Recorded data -
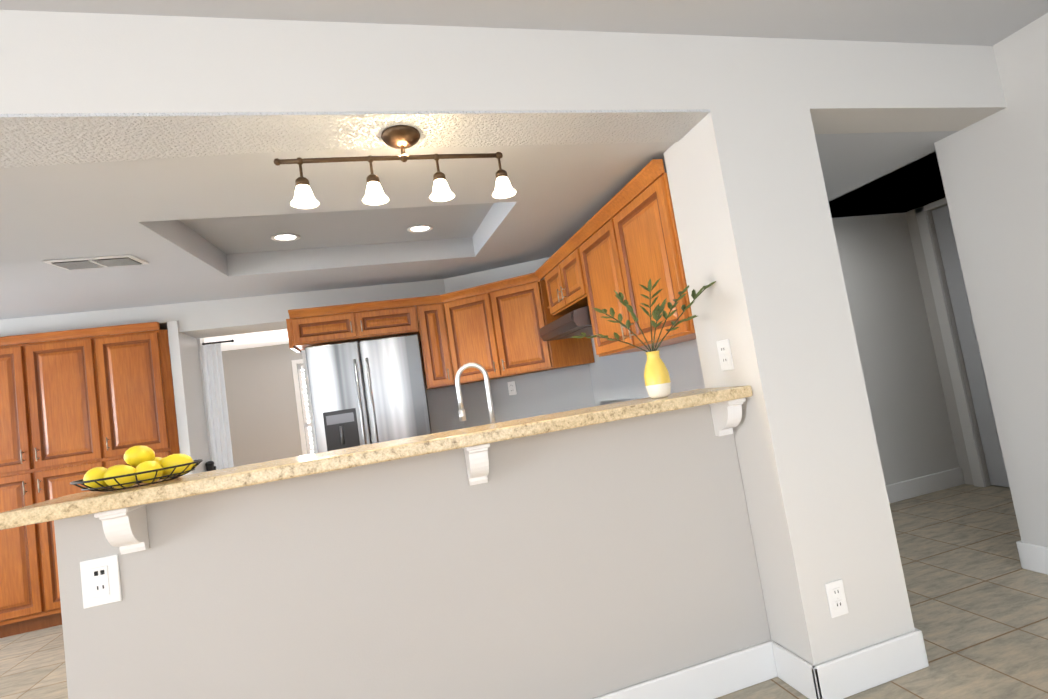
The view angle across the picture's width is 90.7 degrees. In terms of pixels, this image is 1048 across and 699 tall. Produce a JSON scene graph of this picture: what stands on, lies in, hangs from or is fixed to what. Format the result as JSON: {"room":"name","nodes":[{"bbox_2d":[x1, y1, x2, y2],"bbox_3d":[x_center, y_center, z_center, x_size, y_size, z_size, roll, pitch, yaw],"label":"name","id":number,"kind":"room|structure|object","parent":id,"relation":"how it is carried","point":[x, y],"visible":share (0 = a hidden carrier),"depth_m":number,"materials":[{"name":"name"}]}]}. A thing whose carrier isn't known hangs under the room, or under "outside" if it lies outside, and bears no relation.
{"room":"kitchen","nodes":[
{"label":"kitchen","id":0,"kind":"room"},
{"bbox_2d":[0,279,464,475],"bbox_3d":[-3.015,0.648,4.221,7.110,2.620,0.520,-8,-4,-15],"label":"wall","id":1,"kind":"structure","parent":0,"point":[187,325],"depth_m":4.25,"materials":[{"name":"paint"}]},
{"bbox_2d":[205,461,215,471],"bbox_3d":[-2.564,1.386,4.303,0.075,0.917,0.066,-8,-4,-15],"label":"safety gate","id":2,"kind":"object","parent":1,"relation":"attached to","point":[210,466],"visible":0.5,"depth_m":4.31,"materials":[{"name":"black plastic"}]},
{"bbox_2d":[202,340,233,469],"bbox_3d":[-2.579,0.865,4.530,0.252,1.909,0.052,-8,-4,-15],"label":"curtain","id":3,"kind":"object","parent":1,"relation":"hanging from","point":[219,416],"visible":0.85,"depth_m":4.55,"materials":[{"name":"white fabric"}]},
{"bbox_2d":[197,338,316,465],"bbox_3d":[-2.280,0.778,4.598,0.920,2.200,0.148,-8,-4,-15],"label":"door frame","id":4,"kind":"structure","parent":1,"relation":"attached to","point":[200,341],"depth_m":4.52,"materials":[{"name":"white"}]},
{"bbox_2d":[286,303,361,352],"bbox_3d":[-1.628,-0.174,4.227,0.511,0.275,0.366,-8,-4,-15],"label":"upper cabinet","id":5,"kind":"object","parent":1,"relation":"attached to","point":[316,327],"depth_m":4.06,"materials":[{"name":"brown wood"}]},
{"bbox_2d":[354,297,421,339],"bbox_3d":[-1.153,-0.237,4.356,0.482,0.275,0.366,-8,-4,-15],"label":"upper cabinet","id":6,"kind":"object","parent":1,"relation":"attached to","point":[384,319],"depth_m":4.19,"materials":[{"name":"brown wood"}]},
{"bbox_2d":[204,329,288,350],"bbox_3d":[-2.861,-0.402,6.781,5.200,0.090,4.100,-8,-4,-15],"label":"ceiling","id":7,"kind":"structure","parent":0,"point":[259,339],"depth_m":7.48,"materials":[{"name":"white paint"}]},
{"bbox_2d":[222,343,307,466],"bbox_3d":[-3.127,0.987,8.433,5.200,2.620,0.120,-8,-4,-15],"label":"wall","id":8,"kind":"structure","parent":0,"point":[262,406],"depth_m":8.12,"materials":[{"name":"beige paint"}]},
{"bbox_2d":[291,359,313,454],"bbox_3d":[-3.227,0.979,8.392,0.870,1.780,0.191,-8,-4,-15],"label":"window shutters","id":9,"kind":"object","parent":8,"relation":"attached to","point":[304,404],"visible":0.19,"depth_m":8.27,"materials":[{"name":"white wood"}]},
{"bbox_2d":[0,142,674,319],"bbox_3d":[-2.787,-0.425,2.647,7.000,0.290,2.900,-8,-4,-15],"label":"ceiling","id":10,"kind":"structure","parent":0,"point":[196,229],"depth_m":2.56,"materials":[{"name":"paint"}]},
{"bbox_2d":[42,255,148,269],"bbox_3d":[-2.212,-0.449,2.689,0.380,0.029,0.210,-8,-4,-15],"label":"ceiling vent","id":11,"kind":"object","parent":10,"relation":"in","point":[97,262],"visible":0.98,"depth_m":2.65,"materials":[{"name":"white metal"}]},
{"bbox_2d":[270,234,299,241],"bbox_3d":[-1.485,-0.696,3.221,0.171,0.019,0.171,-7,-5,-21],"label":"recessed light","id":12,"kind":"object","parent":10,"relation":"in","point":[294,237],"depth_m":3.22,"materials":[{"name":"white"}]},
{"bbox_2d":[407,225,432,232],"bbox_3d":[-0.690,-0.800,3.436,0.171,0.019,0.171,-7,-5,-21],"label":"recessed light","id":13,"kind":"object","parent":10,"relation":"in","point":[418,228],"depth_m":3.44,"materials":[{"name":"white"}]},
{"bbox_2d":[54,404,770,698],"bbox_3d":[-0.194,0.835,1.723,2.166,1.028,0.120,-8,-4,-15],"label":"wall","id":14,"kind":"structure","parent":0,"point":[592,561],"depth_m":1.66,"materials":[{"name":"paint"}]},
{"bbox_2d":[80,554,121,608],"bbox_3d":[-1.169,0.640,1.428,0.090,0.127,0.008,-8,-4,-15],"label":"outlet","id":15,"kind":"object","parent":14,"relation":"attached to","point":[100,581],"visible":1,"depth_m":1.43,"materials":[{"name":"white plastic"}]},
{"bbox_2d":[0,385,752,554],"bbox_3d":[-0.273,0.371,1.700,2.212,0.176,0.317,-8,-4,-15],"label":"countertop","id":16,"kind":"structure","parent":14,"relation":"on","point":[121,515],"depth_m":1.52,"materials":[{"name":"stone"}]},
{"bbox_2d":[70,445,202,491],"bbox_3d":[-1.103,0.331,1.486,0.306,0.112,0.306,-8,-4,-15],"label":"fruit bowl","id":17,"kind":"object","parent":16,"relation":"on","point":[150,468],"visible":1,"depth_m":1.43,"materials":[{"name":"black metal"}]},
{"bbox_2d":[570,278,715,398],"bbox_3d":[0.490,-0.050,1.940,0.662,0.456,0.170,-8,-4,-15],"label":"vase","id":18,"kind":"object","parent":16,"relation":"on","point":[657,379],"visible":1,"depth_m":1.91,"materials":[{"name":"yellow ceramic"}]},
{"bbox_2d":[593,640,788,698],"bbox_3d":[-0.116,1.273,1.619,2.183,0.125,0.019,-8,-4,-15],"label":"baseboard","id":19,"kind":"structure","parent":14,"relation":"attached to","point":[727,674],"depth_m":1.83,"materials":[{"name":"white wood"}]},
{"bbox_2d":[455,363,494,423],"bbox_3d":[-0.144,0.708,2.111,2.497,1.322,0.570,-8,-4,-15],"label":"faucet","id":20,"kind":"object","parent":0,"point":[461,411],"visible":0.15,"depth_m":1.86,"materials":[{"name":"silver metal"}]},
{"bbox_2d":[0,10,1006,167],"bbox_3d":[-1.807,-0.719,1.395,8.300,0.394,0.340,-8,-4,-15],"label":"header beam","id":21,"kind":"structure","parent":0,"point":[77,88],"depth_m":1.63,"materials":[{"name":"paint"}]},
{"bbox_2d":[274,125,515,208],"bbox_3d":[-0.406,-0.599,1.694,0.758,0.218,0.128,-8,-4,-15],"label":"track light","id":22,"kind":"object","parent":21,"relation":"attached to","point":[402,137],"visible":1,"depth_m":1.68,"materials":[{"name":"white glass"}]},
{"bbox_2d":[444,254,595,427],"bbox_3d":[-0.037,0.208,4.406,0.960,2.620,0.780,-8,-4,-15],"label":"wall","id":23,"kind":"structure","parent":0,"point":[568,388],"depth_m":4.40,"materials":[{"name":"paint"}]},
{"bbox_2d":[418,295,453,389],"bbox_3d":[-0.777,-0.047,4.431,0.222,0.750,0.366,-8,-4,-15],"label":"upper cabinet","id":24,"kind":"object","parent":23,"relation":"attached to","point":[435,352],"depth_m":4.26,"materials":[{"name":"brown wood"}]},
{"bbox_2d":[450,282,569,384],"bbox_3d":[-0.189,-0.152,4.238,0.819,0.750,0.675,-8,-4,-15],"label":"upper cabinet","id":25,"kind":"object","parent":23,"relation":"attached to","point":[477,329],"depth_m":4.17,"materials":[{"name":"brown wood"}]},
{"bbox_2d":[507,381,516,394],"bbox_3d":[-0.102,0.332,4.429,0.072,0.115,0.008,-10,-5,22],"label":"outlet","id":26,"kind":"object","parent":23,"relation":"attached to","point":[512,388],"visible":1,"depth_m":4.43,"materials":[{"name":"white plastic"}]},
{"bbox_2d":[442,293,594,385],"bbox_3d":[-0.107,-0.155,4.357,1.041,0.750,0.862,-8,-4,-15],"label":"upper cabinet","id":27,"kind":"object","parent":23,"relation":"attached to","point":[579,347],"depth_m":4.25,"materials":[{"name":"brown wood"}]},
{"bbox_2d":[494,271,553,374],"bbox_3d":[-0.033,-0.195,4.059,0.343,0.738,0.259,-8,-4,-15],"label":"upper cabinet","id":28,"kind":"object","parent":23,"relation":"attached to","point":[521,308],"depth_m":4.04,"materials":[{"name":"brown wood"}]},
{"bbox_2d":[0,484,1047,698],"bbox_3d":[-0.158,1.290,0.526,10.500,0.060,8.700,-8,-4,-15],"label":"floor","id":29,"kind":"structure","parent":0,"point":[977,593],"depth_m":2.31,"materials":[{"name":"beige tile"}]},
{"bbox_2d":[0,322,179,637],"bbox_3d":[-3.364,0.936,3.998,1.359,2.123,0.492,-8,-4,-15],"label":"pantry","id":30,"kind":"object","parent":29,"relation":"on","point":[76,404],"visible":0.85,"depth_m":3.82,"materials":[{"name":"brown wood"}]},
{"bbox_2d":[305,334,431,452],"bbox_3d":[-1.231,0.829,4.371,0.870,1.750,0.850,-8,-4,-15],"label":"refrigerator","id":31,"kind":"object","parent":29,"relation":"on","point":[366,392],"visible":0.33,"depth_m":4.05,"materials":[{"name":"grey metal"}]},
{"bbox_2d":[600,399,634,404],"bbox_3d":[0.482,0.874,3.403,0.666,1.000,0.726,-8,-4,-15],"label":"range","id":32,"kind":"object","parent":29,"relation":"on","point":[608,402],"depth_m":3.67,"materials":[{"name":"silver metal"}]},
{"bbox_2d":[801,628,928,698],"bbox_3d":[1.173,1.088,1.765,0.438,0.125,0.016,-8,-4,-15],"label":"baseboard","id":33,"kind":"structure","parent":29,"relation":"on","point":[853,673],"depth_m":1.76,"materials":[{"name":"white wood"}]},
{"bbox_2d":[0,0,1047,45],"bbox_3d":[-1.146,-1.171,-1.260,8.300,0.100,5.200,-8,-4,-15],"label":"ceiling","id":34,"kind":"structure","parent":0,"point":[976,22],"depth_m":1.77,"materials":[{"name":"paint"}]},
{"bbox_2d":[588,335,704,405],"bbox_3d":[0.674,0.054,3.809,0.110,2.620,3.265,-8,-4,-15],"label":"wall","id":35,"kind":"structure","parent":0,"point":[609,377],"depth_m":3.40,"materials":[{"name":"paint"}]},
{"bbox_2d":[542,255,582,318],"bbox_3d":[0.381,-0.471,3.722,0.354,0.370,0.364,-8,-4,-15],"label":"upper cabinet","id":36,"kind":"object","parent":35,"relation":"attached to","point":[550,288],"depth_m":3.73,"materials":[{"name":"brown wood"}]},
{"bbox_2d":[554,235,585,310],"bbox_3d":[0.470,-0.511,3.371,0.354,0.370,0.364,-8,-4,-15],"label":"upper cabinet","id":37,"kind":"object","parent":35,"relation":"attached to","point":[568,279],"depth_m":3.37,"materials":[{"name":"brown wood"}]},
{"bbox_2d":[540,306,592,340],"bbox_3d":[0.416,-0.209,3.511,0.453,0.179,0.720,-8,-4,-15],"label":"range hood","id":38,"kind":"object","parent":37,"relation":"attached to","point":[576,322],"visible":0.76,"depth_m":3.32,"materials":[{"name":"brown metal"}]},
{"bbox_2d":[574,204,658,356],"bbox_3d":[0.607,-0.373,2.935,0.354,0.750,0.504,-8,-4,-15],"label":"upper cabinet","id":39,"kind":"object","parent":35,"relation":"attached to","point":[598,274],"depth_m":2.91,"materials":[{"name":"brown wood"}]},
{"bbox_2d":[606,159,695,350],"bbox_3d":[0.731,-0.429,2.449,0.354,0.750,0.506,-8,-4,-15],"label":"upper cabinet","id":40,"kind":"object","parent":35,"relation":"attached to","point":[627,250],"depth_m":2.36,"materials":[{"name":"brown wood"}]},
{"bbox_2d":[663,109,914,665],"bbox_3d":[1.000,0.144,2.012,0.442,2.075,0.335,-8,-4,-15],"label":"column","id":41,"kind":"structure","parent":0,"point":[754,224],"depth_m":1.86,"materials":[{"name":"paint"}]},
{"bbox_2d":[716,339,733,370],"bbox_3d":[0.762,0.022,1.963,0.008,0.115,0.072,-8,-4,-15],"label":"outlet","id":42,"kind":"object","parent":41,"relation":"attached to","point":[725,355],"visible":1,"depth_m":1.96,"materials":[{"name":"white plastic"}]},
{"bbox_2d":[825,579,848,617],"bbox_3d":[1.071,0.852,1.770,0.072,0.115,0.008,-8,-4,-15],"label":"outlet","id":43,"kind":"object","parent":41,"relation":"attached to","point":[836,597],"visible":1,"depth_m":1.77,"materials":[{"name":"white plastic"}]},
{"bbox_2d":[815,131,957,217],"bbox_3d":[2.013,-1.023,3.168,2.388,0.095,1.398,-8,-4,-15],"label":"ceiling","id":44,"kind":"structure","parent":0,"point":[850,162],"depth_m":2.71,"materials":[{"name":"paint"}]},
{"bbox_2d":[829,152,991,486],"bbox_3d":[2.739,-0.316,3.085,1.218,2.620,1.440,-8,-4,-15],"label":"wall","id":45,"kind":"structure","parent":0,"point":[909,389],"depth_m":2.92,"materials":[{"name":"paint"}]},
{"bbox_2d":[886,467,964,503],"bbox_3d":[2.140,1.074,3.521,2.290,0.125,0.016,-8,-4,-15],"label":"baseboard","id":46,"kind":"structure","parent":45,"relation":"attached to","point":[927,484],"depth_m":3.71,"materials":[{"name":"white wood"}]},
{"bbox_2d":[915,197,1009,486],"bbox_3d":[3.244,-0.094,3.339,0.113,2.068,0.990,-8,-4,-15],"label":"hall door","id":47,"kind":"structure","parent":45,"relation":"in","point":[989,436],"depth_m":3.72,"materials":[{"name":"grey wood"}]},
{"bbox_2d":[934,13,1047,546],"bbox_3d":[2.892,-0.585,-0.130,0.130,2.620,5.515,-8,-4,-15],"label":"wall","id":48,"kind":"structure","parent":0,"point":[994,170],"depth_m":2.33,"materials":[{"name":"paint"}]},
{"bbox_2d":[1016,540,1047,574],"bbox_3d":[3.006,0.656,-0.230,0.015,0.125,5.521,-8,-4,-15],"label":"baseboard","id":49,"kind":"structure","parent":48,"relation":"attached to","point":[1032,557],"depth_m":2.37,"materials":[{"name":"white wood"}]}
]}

What is expected -
Check each line of the records above for the word "kitchen" and report how many lines have it, as a number only.

Answer box -
2